LayoutDM: Discrete Diffusion Model for Controllable Layout Generation
Naoto Inoue, Kotaro Kikuchi, Edgar Simo-Serra, Mayu Otani, Kota Yamaguchi
TL;DR
LayoutDM introduces a discrete diffusion framework for controllable layout generation, using modality-specific diffusion, adaptive quantization, and decoupled positional encoding to model variable-length layouts. The model supports strong and weak inference-time constraints via masking and logit adjustment, enabling a single model to tackle diverse conditional tasks without retraining. Empirical results on Rico and PubLayNet demonstrate competitive or superior performance across six tasks, with ablations validating the importance of component choices and a favorable speed–quality trade-off.
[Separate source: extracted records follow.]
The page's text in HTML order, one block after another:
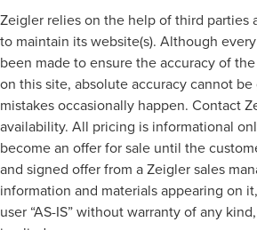
Zeigler relies on the help of third parties
to maintain its website(s). Although
been made to ensure the accuracy of
on this site, absolute accuracy cannot
mistakes occasionally happen. Contact
availability. All pricing is informational
become an offer for sale until the
and signed offer from a Zeigler sales
information and materials appearing on
user “AS-IS” without warranty of any
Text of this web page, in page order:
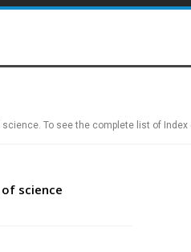
science. To see the complete list of
science
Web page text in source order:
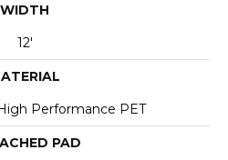
WIDTH
12'
Performance PET
PAD
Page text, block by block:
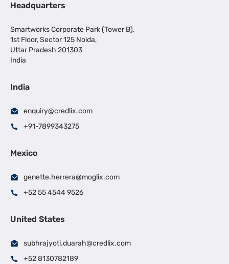
Headquarters
Smartworks Corporate Park (Tower B),
1st Floor, Sector 125 Noida,
Uttar Pradesh 201303
India
India
enquiry@credlix.com
+91-7899343275
Mexico
genette.herrera@moglix.com
+52 55 4544 9526
United States
subhrajyoti.duarah@credlix.com
+52 8130782189
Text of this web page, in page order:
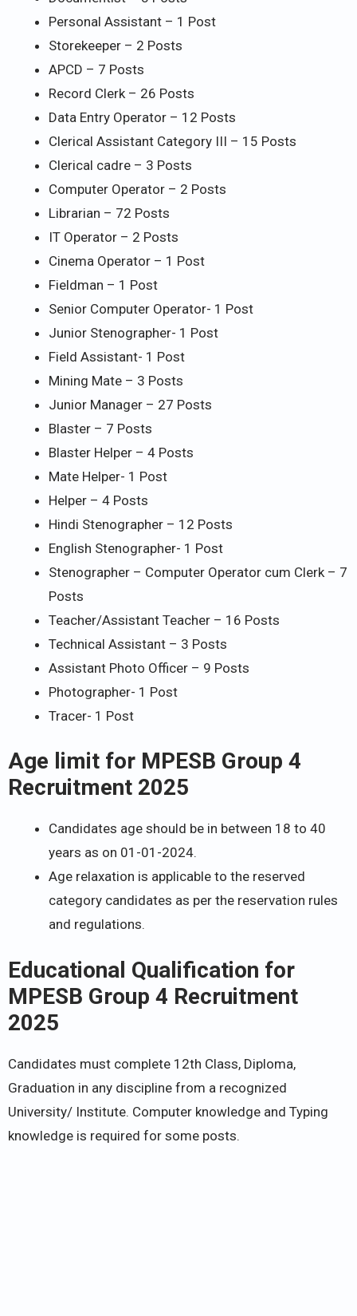
Personal Assistant – 1 Post
Storekeeper – 2 Posts
APCD – 7 Posts
Record Clerk – 26 Posts
Data Entry Operator – 12 Posts
Clerical Assistant Category III – 15 Posts
Clerical cadre – 3 Posts
Computer Operator – 2 Posts
Librarian – 72 Posts
IT Operator – 2 Posts
Cinema Operator – 1 Post
Fieldman – 1 Post
Senior Computer Operator- 1 Post
Junior Stenographer- 1 Post
Field Assistant- 1 Post
Mining Mate – 3 Posts
Junior Manager – 27 Posts
Blaster – 7 Posts
Blaster Helper – 4 Posts
Mate Helper- 1 Post
Helper – 4 Posts
Hindi Stenographer – 12 Posts
English Stenographer- 1 Post
Stenographer – Computer Operator cum Clerk – 7
Posts
Teacher/Assistant Teacher – 16 Posts
Technical Assistant – 3 Posts
Assistant Photo Officer – 9 Posts
Photographer- 1 Post
Tracer- 1 Post
Age limit for MPESB Group 4
Recruitment 2025
Candidates age should be in between 18 to 40
years as on 01-01-2024.
Age relaxation is applicable to the reserved
category candidates as per the reservation rules
and regulations.
Educational Qualification for
MPESB Group 4 Recruitment
2025
Candidates must complete 12th Class, Diploma,
Graduation in any discipline from a recognized
University/ Institute. Computer knowledge and Typing
knowledge is required for some posts.
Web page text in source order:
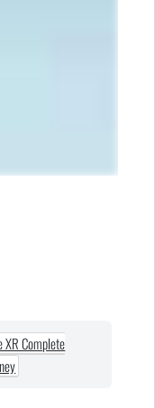
XR Complete
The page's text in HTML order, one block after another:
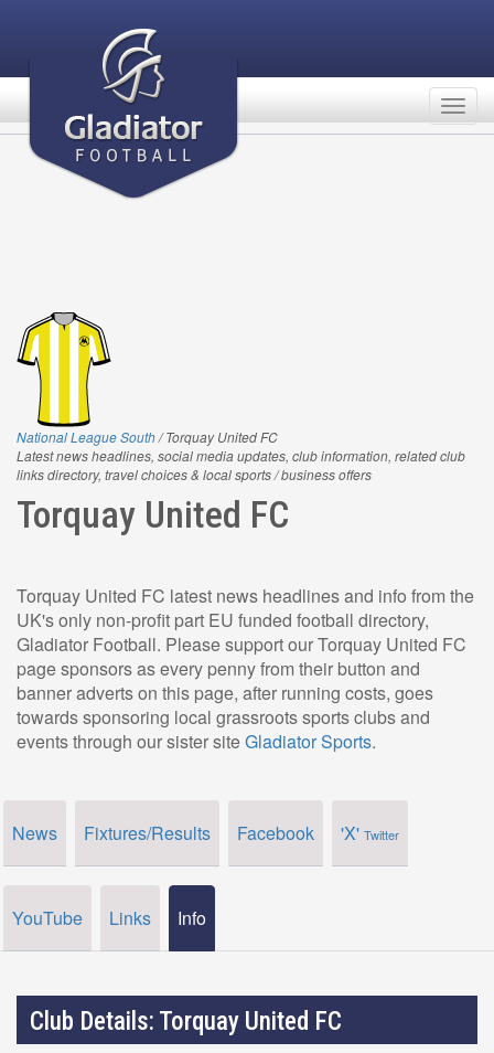
National League South/ Torquay United FC
Latest news headlines, social media updates, club information, related club
links directory, travel choices & local sports / business offers
Torquay United FC
Torquay United FC latest news headlines and info from the
UK's only non-profit part EU funded football directory,
Gladiator Football. Please support our Torquay United FC
page sponsors as every penny from their button and
banner adverts on this page, after running costs, goes
towards sponsoring local grassroots sports clubs and
events through our sister siteGladiator Sports.
News Fixtures/Results Facebook 'X' Twitter
YouTube Links Info
Club Details: Torquay United FC
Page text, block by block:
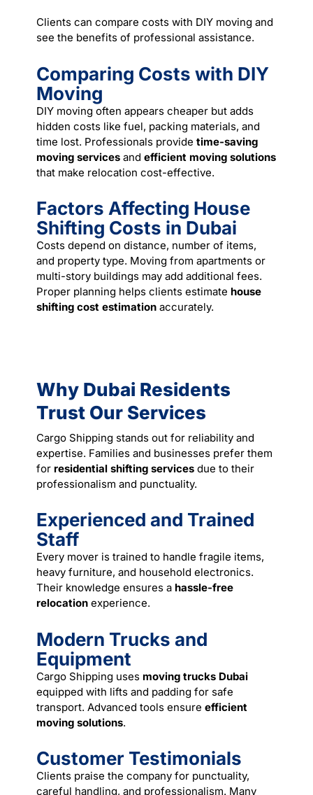
Clients can compare costs with DIY moving and
see the benefits of professional assistance.
Comparing Costs with DIY
Moving
DIY moving often appears cheaper but adds
hidden costs like fuel, packing materials, and
time lost. Professionals provide time-saving
moving services and efficient moving solutions
that make relocation cost-effective.
Factors Affecting House
Shifting Costs in Dubai
Costs depend on distance, number of items,
and property type. Moving from apartments or
multi-story buildings may add additional fees.
Proper planning helps clients estimate house
shifting cost estimation accurately.
Why Dubai Residents
Trust Our Services
Cargo Shipping stands out for reliability and
expertise. Families and businesses prefer them
for residential shifting services due to their
professionalism and punctuality.
Experienced and Trained
Staff
Every mover is trained to handle fragile items,
heavy furniture, and household electronics.
Their knowledge ensures a hassle-free
relocation experience.
Modern Trucks and
Equipment
Cargo Shipping uses moving trucks Dubai
equipped with lifts and padding for safe
transport. Advanced tools ensure efficient
moving solutions.
Customer Testimonials
Clients praise the company for punctuality,
careful handling, and professionalism. Many
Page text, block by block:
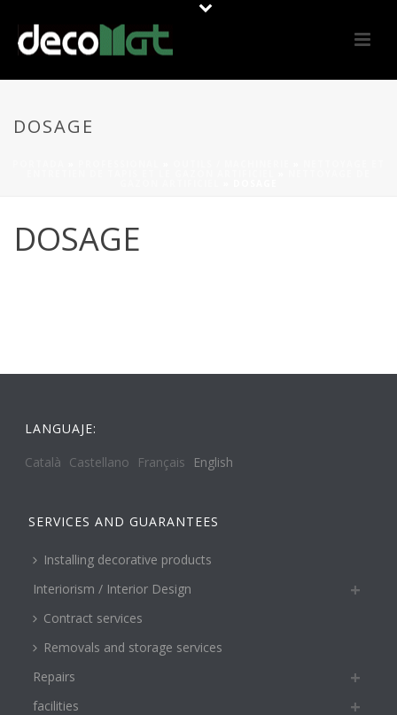
DOSAGE
DOSAGE
LANGUAJE:
Català Castellano Français English
SERVICES AND GUARANTEES
Installing decorative products
Interiorism / Interior Design
Contract services
Removals and storage services
Repairs
facilities
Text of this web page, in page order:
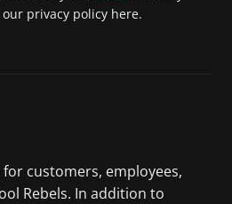
privacy policy here.
customers, employees,
Rebels. In addition to
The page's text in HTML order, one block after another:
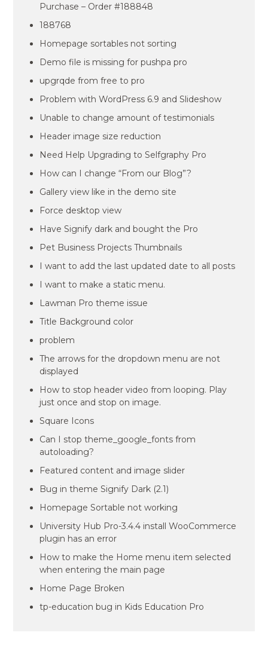
Purchase – Order #188848
188768
Homepage sortables not sorting
Demo file is missing for pushpa pro
upgrqde from free to pro
Problem with WordPress 6.9 and Slideshow
Unable to change amount of testimonials
Header image size reduction
Need Help Upgrading to Selfgraphy Pro
How can I change “From our Blog”?
Gallery view like in the demo site
Force desktop view
Have Signify dark and bought the Pro
Pet Business Projects Thumbnails
I want to add the last updated date to all posts
I want to make a static menu.
Lawman Pro theme issue
Title Background color
problem
The arrows for the dropdown menu are not
displayed
How to stop header video from looping. Play
just once and stop on image.
Square Icons
Can I stop theme_google_fonts from
autoloading?
Featured content and image slider
Bug in theme Signify Dark (2.1)
Homepage Sortable not working
University Hub Pro-3.4.4 install WooCommerce
plugin has an error
How to make the Home menu item selected
when entering the main page
Home Page Broken
tp-education bug in Kids Education Pro

This approach provides a scalable, task-agnostic solution for structured layout generation with practical implications for UI and document design.
Abstract
Controllable layout generation aims at synthesizing plausible arrangement of element bounding boxes with optional constraints, such as type or position of a specific element. In this work, we try to solve a broad range of layout generation tasks in a single model that is based on discrete state-space diffusion models. Our model, named LayoutDM, naturally handles the structured layout data in the discrete representation and learns to progressively infer a noiseless layout from the initial input, where we model the layout corruption process by modality-wise discrete diffusion. For conditional generation, we propose to inject layout constraints in the form of masking or logit adjustment during inference. We show in the experiments that our LayoutDM successfully generates high-quality layouts and outperforms both task-specific and task-agnostic baselines on several layout tasks.